We also provide a BinaryPreferenceDataset class, which is a simplified version of PreferenceDataset for pairwise ranked preference with single turn completions. You can use prompt_key, chosen_key and rejected_key to specify which fields in your data correspond to the question, chosen answer and rejected answer respectively. Here’s an example configuration:

data:
  # other data settings, see `examples/configs/dpo.yaml` for more details
  ...
  # dataset settings
  train:
    # this dataset will override prompt_key and use the default values for other vars
    data_path: /path/to/local/train_dataset.jsonl  # local file or hf_org/hf_dataset_name (HuggingFace)
    prompt_key: context
    split: train  # used for HuggingFace datasets
  validation:
    # this dataset will use the default values for other vars except data_path
    data_path: /path/to/local/val_dataset.jsonl
  default:
    # will use below vars as default values if dataset doesn't specify it
    dataset_name: BinaryPreferenceDataset
    prompt_key: prompt
    chosen_key: chosen
    rejected_key: rejected
    prompt_file: null
    system_prompt_file: null

Your JSONL files should contain one JSON object per line with the following structure:

{
  "prompt": "What is 2+2?",     // <prompt_key>: <prompt_content>
  "chosen": "The answer is 4.", // <chosen_key>: <chosen_content>
  "rejected": "I don't know."   // <rejected_key>: <rejected_content>
}

Please note:

If you are using a logger, the prefix used for each validation set will be validation-<NameOfValidationDataset>. The total validation time, summed across all validation sets, is reported under timing/validation/total_validation_time.
If you are doing checkpointing, the metric_name value in your checkpointing config should reflect the metric and validation set to be tracked.
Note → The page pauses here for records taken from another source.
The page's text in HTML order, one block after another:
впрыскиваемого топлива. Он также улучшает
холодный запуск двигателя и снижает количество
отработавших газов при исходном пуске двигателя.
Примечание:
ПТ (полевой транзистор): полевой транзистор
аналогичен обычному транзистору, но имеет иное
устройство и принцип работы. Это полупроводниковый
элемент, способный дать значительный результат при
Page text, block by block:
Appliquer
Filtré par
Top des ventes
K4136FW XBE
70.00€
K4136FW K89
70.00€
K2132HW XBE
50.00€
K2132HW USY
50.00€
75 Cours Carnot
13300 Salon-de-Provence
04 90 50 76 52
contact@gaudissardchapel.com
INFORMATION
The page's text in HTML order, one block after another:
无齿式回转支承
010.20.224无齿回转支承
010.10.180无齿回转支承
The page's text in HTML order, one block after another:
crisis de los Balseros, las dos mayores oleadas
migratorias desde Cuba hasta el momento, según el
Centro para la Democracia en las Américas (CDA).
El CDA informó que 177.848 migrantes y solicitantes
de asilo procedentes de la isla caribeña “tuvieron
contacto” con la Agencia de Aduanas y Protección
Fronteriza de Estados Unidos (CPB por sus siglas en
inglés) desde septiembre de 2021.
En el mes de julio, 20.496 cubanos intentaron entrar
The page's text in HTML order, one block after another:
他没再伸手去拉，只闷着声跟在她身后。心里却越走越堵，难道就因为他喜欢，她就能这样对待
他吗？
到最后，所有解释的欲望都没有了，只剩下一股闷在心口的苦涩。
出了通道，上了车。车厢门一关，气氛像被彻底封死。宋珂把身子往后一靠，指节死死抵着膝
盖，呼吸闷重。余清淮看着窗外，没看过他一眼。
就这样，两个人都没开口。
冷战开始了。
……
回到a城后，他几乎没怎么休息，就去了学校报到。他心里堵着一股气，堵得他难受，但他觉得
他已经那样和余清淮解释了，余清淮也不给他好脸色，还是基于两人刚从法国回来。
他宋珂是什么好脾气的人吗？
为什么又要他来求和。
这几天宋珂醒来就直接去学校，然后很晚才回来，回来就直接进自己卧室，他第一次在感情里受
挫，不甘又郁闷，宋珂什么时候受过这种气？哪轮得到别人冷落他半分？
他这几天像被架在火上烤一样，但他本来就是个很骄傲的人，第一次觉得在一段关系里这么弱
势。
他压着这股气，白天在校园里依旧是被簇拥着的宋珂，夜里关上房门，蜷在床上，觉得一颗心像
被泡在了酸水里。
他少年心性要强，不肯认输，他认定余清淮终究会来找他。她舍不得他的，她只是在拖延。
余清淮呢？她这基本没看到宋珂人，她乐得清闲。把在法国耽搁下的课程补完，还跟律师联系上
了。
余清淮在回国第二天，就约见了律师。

For example, validation-<NameOfValidationDataset1>_loss.

DPO-Specific Parameters#

The DPO implementation in NeMo RL supports several key parameters that can be adjusted:

dpo.reference_policy_kl_penalty: Controls the strength of the KL penalty term
dpo.preference_loss_weight: Weight for the preference loss
dpo.sft_loss_weight: Weight for the auxiliary SFT loss
dpo.preference_average_log_probs: Whether to average log probabilities over tokens in the preference loss term
dpo.sft_average_log_probs: Whether to average log probabilities over tokens in the SFT loss term

These parameters can be adjusted in the config file or via command-line overrides to optimize training for your specific use case.

Evaluate the Trained Model#

Upon completion of the training process, you can refer to our evaluation guide to assess model capabilities.